** Work task **
Exactly what is written in the records below should be returned, minus the images.

Task data: Begin

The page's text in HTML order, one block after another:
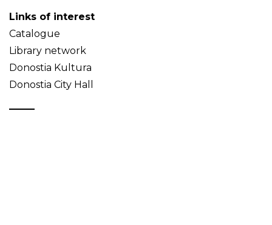
Links of interest
Catalogue
Library network
Donostia Kultura
Donostia City Hall
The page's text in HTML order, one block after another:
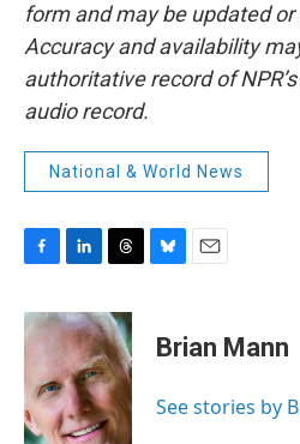
form and may be updated
Accuracy and availability
authoritative record of
audio record.
National & World News
c
e
o
o
k
n
k
e
d
I
n
r
e
a
d
s
e
s
y
i
l
Brian Mann
See stories by
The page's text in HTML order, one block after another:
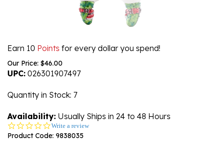
Earn 10 Points for every dollar you spend!
Our Price: $46.00
UPC: 026301907497
Quantity in Stock: 7
Availability: Usually Ships in 24 to 48 Hours
0.0
star
Write a review
Product Code: 9838035
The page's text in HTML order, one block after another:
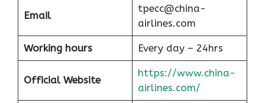
Email
tpecc@china-
airlines.com
Working hours Every day – 24hrs
Official Website
https://www.china-
airlines.com/
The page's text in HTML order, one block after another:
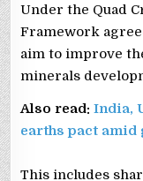
Under the Quad
Framework
aim to improve
minerals
Also read:India,
earths pact amid
This includes
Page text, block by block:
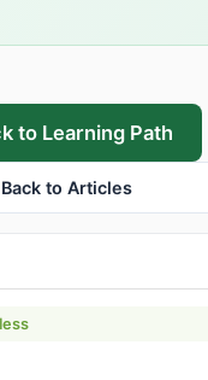
to Learning Path
to Articles
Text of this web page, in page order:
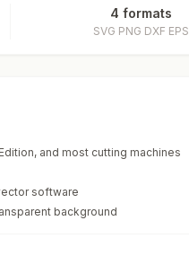
4 formats
SVG PNG DXF EPS
and most cutting machines
software
background
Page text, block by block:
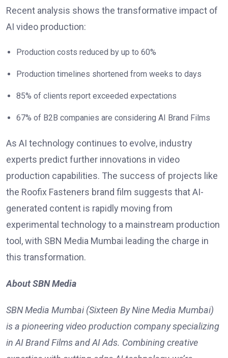
Recent analysis shows the transformative impact of
AI video production:
Production costs reduced by up to 60%
Production timelines shortened from weeks to days
85% of clients report exceeded expectations
67% of B2B companies are considering AI Brand Films
As AI technology continues to evolve, industry
experts predict further innovations in video
production capabilities. The success of projects like
the Roofix Fasteners brand film suggests that AI-
generated content is rapidly moving from
experimental technology to a mainstream production
tool, with SBN Media Mumbai leading the charge in
this transformation.
About SBN Media
SBN Media Mumbai (Sixteen By Nine Media Mumbai)
is a pioneering video production company specializing
in AI Brand Films and AI Ads. Combining creative
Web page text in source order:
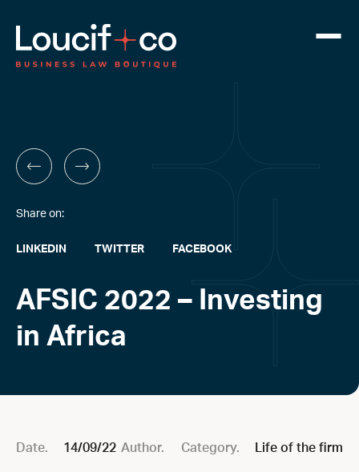
Share on:
LINKEDIN TWITTER FACEBOOK
AFSIC 2022 – Investing
in Africa
Date. 14/09/22 Author. Category. Life of the firm
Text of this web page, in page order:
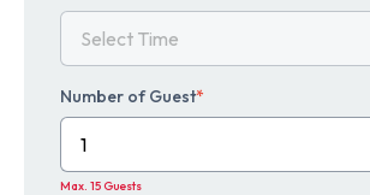
Number of Guest*
Max. 15 Guests
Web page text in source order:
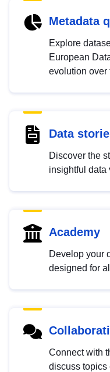
Metadata
Explore
European
evolution over
Data
Discover the
insightful data
Academy
Develop your
designed for
Connect with
discuss topics
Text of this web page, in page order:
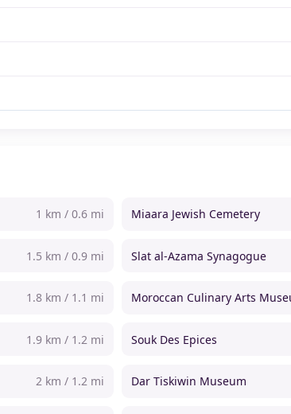
1 km / 0.6 mi Miaara Jewish Cemetery
1.5 km / 0.9 mi Slat al-Azama Synagogue
1.8 km / 1.1 mi Moroccan Culinary Arts
1.9 km / 1.2 mi Souk Des Epices
2 km / 1.2 mi Dar Tiskiwin Museum
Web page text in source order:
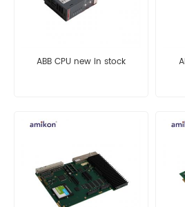
ABB CPU new in stock
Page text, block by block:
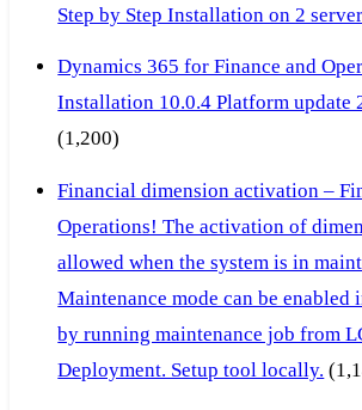
Step by Step Installation on 2
Dynamics 365 for Finance and
Installation 10.0.4 Platform update
(1,200)
Financial dimension activation –
Operations! The activation of
allowed when the system is in
Maintenance mode can be
by running maintenance job from
Deployment. Setup tool locally.
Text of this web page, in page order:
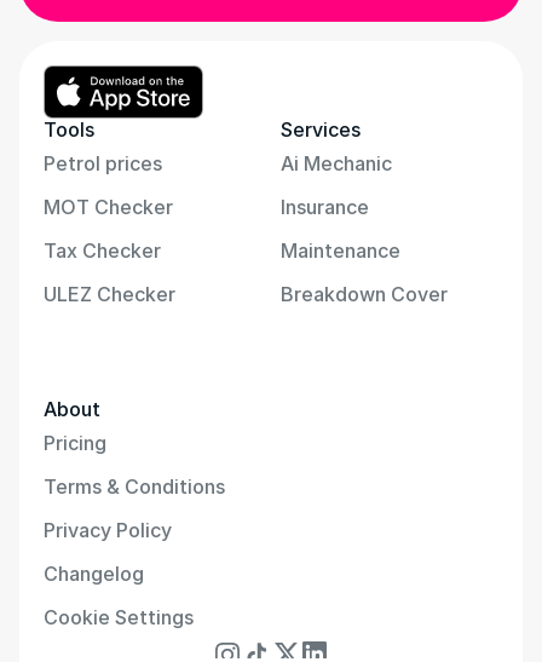
Tools
Petrol prices
MOT Checker
Tax Checker
ULEZ Checker
Services
Ai Mechanic
Insurance
Maintenance
Breakdown Cover
About
Pricing
Terms & Conditions
Privacy Policy
Changelog
Cookie Settings
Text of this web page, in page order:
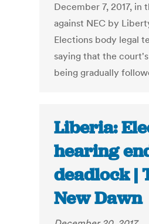
December 7, 2017, in
against NEC by
Elections body legal
saying that the
being gradually
Liberia:
hearing
deadlock |
New Dawn

Task data: End

** Expected answer **
The page's text in HTML order, one block after another:
Links of interest
Catalogue
Library network
Donostia Kultura
Donostia City Hall
The page's text in HTML order, one block after another:
form and may be updated
Accuracy and availability
authoritative record of
audio record.
National & World News
c
e
o
o
k
n
k
e
d
I
n
r
e
a
d
s
e
s
y
i
l
Brian Mann
See stories by
The page's text in HTML order, one block after another:
Earn 10 Points for every dollar you spend!
Our Price: $46.00
UPC: 026301907497
Quantity in Stock: 7
Availability: Usually Ships in 24 to 48 Hours
0.0
star
Write a review
Product Code: 9838035
The page's text in HTML order, one block after another:
Email
tpecc@china-
airlines.com
Working hours Every day – 24hrs
Official Website
https://www.china-
airlines.com/
The page's text in HTML order, one block after another:
Under the Quad
Framework
aim to improve
minerals
Also read:India,
earths pact amid
This includes
Page text, block by block:
to Learning Path
to Articles
Text of this web page, in page order:
4 formats
SVG PNG DXF EPS
and most cutting machines
software
background
Page text, block by block:
Recent analysis shows the transformative impact of
AI video production:
Production costs reduced by up to 60%
Production timelines shortened from weeks to days
85% of clients report exceeded expectations
67% of B2B companies are considering AI Brand Films
As AI technology continues to evolve, industry
experts predict further innovations in video
production capabilities. The success of projects like
the Roofix Fasteners brand film suggests that AI-
generated content is rapidly moving from
experimental technology to a mainstream production
tool, with SBN Media Mumbai leading the charge in
this transformation.
About SBN Media
SBN Media Mumbai (Sixteen By Nine Media Mumbai)
is a pioneering video production company specializing
in AI Brand Films and AI Ads. Combining creative
Web page text in source order:
Share on:
LINKEDIN TWITTER FACEBOOK
AFSIC 2022 – Investing
in Africa
Date. 14/09/22 Author. Category. Life of the firm
Text of this web page, in page order:
Number of Guest*
Max. 15 Guests
Web page text in source order:
Metadata
Explore
European
evolution over
Data
Discover the
insightful data
Academy
Develop your
designed for
Connect with
discuss topics
Text of this web page, in page order:
1 km / 0.6 mi Miaara Jewish Cemetery
1.5 km / 0.9 mi Slat al-Azama Synagogue
1.8 km / 1.1 mi Moroccan Culinary Arts
1.9 km / 1.2 mi Souk Des Epices
2 km / 1.2 mi Dar Tiskiwin Museum
Web page text in source order:
ABB CPU new in stock
Page text, block by block:
Step by Step Installation on 2
Dynamics 365 for Finance and
Installation 10.0.4 Platform update
(1,200)
Financial dimension activation –
Operations! The activation of
allowed when the system is in
Maintenance mode can be
by running maintenance job from
Deployment. Setup tool locally.
Text of this web page, in page order:
Tools
Petrol prices
MOT Checker
Tax Checker
ULEZ Checker
Services
Ai Mechanic
Insurance
Maintenance
Breakdown Cover
About
Pricing
Terms & Conditions
Privacy Policy
Changelog
Cookie Settings
Text of this web page, in page order:
December 7, 2017, in
against NEC by
Elections body legal
saying that the
being gradually
Liberia:
hearing
deadlock |
New Dawn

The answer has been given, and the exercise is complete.